A scramble by the lithium market’s biggest players to tie up supply of the high-tech metal is gathering pace in the 170-year-old heartland of Australia’s $90 billion mining industry.
Rising Chinese demand for lithium-ion batteries needed for electric vehicles and energy storage is driving significant price gains and an asset boom in Australia, already the world’s largest lithium producer. The fast-developing hub is drawing investment and deals from global producers as well as chemical-to-battery manufacturers in China, the top consumer.
Western Australia has four operations in production and three more major projects being advanced to begin output. Major players are likely to continue to scope for deals in the state to secure supply for the next 20 or 30 years, according to consultant Benchmark Mineral Intelligence.

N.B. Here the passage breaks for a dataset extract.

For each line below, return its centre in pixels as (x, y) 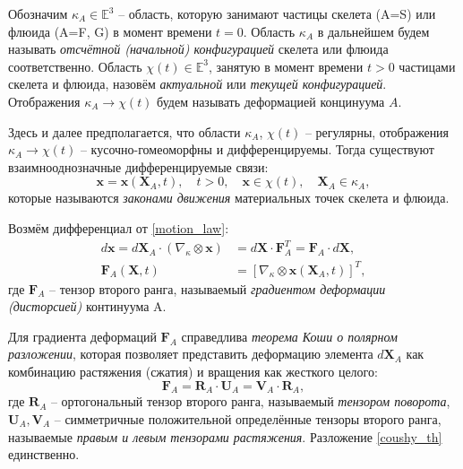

“There are serious companies investing and people are starting to lock up the biggest, long-life resources. The question is — who’s next?” Simon Moores, managing director of Benchmark Mineral, said by phone from London. Though on a smaller scale, “it’s a land grab like in the petroleum industry when BP, Shell and others rounded on the Middle East in the 1960s and 1970s,” he said.
Greenbushes in Western Australia, the world’s biggest hard-rock lithium mine, is being expanded to more than double annual capacity, Talison Lithium, a joint venture between China’s Tianqi Lithium Corp. and North Carolina’s Albemarle Corp., said in an email.